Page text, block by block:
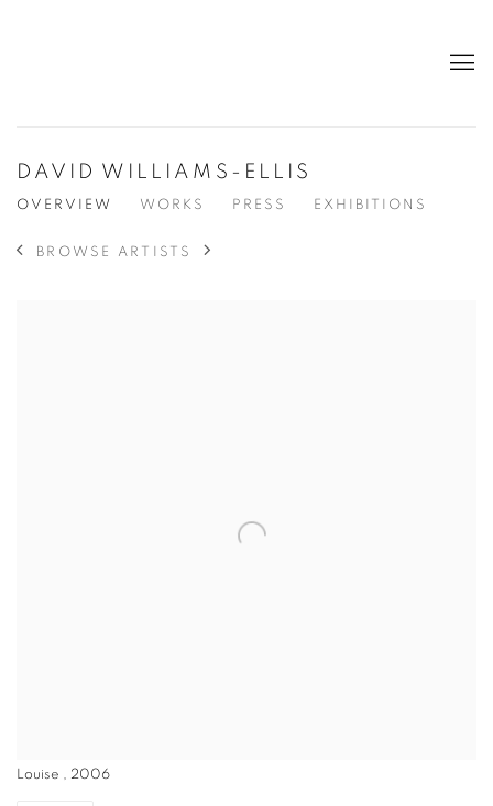
DAVID WILLIAMS-ELLIS
OVERVIEW WORKS PRESS EXHIBITIONS
BROWSE ARTISTS
Louise , 2006
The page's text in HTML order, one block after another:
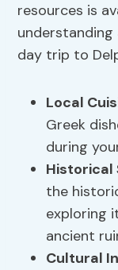
resources is
day trip to
Local
Greek
during
Historical
the
exploring
ancient
Cultural
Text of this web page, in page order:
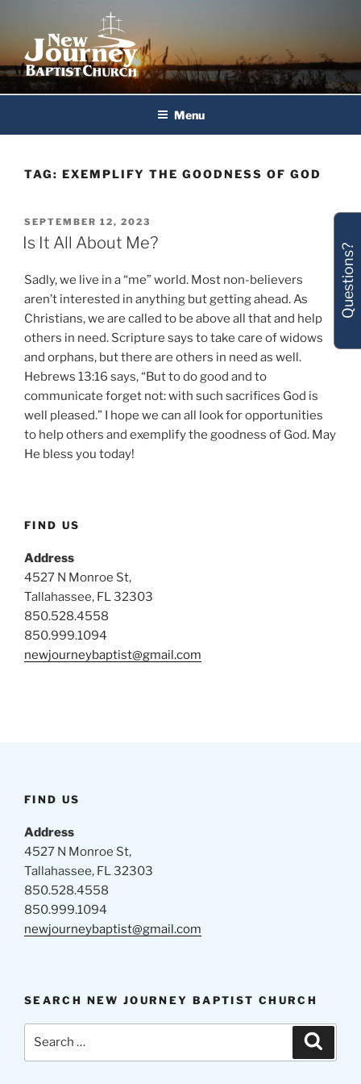
content
New Journey Baptist Church
Menu
TAG: EXEMPLIFY THE GOODNESS OF GOD
POSTED
ON
SEPTEMBER 12, 2023
Is It All About Me?
Sadly, we live in a “me” world. Most non-believers
aren’t interested in anything but getting ahead. As
Christians, we are called to be above all that and help
others in need. Scripture says to take care of widows
and orphans, but there are others in need as well.
Hebrews 13:16 says, “But to do good and to
communicate forget not: with such sacrifices God is
well pleased.” I hope we can all look for opportunities
to help others and exemplify the goodness of God. May
He bless you today!
FIND US
Address
4527 N Monroe St,
Tallahassee, FL 32303
850.528.4558
850.999.1094
newjourneybaptist@gmail.com
FIND US
Address
4527 N Monroe St,
Tallahassee, FL 32303
850.528.4558
850.999.1094
newjourneybaptist@gmail.com
SEARCH NEW JOURNEY BAPTIST CHURCH
Questions?
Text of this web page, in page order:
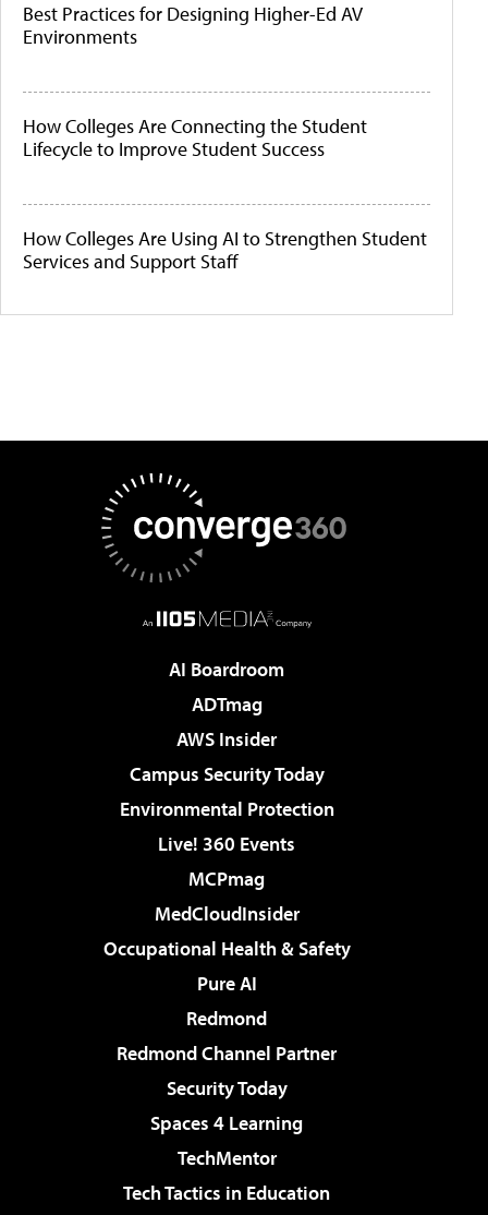
Best Practices for Designing Higher-Ed AV
Environments
How Colleges Are Connecting the Student
Lifecycle to Improve Student Success
How Colleges Are Using AI to Strengthen Student
Services and Support Staff
AI Boardroom
ADTmag
AWS Insider
Campus Security Today
Environmental Protection
Live! 360 Events
MCPmag
MedCloudInsider
Occupational Health & Safety
Pure AI
Redmond
Redmond Channel Partner
Security Today
Spaces 4 Learning
TechMentor
Tech Tactics in Education
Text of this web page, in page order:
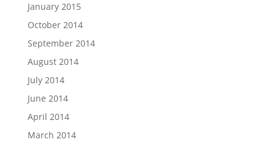
January 2015
October 2014
September 2014
August 2014
July 2014
June 2014
April 2014
March 2014
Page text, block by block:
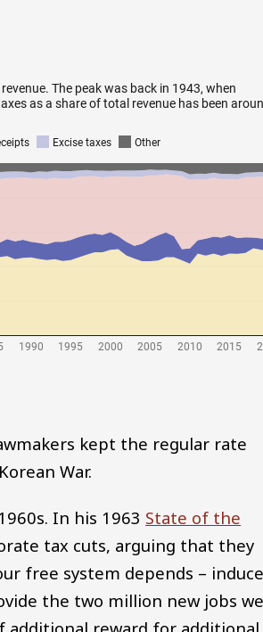
kept the regular rate
War.
In his 1963 State of the
tax cuts, arguing that they
free system depends –
the two million new jobs
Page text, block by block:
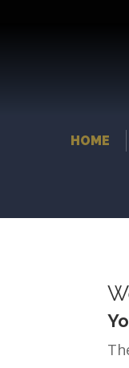
HOME
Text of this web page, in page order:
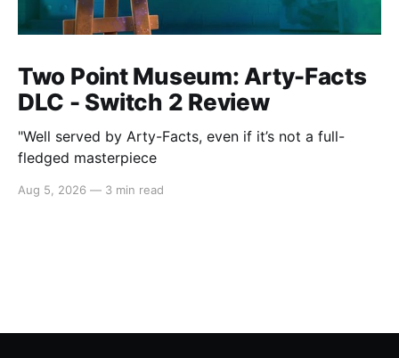
Two Point Museum: Arty-Facts
DLC - Switch 2 Review
"Well served by Arty-Facts, even if it’s not a full-
fledged masterpiece
Aug 5, 2026 — 3 min read
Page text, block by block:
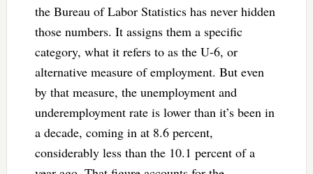
the Bureau of Labor Statistics has never hidden
those numbers. It assigns them a specific
category, what it refers to as the U-6, or
alternative measure of employment. But even
by that measure, the unemployment and
underemployment rate is lower than it’s been in
a decade, coming in at 8.6 percent,
considerably less than the 10.1 percent of a
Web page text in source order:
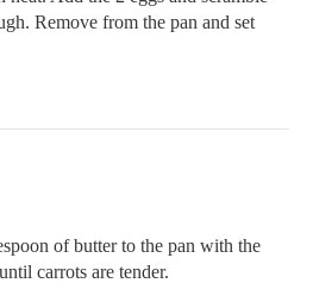
Remove from the pan and set
of butter to the pan with the
carrots are tender.
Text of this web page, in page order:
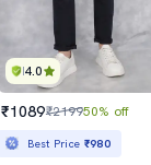
4.0
₹1089₹219950% off
Best Price ₹980
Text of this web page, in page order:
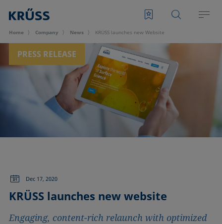
Home Company News KRÜSS launches new Website
PRESS RELEASE
Dec 17, 2020
KRÜSS launches new website
Engaging, content-rich relaunch with optimized

..........

WORK TO COMPLETE:
Pictures are to be dropped; every line of the records is to be returned unchanged.

ANSWER SPACE:
Page text, block by block:
DAVID WILLIAMS-ELLIS
OVERVIEW WORKS PRESS EXHIBITIONS
BROWSE ARTISTS
Louise , 2006
The page's text in HTML order, one block after another:
resources is
day trip to
Local
Greek
during
Historical
the
exploring
ancient
Cultural
Text of this web page, in page order:
content
New Journey Baptist Church
Menu
TAG: EXEMPLIFY THE GOODNESS OF GOD
POSTED
ON
SEPTEMBER 12, 2023
Is It All About Me?
Sadly, we live in a “me” world. Most non-believers
aren’t interested in anything but getting ahead. As
Christians, we are called to be above all that and help
others in need. Scripture says to take care of widows
and orphans, but there are others in need as well.
Hebrews 13:16 says, “But to do good and to
communicate forget not: with such sacrifices God is
well pleased.” I hope we can all look for opportunities
to help others and exemplify the goodness of God. May
He bless you today!
FIND US
Address
4527 N Monroe St,
Tallahassee, FL 32303
850.528.4558
850.999.1094
newjourneybaptist@gmail.com
FIND US
Address
4527 N Monroe St,
Tallahassee, FL 32303
850.528.4558
850.999.1094
newjourneybaptist@gmail.com
SEARCH NEW JOURNEY BAPTIST CHURCH
Questions?
Text of this web page, in page order:
Best Practices for Designing Higher-Ed AV
Environments
How Colleges Are Connecting the Student
Lifecycle to Improve Student Success
How Colleges Are Using AI to Strengthen Student
Services and Support Staff
AI Boardroom
ADTmag
AWS Insider
Campus Security Today
Environmental Protection
Live! 360 Events
MCPmag
MedCloudInsider
Occupational Health & Safety
Pure AI
Redmond
Redmond Channel Partner
Security Today
Spaces 4 Learning
TechMentor
Tech Tactics in Education
Text of this web page, in page order:
January 2015
October 2014
September 2014
August 2014
July 2014
June 2014
April 2014
March 2014
Page text, block by block:
kept the regular rate
War.
In his 1963 State of the
tax cuts, arguing that they
free system depends –
the two million new jobs
Page text, block by block:
HOME
Text of this web page, in page order:
Two Point Museum: Arty-Facts
DLC - Switch 2 Review
"Well served by Arty-Facts, even if it’s not a full-
fledged masterpiece
Aug 5, 2026 — 3 min read
Page text, block by block:
the Bureau of Labor Statistics has never hidden
those numbers. It assigns them a specific
category, what it refers to as the U-6, or
alternative measure of employment. But even
by that measure, the unemployment and
underemployment rate is lower than it’s been in
a decade, coming in at 8.6 percent,
considerably less than the 10.1 percent of a
Web page text in source order:
Remove from the pan and set
of butter to the pan with the
carrots are tender.
Text of this web page, in page order:
4.0
₹1089₹219950% off
Best Price ₹980
Text of this web page, in page order:
Home Company News KRÜSS launches new Website
PRESS RELEASE
Dec 17, 2020
KRÜSS launches new website
Engaging, content-rich relaunch with optimized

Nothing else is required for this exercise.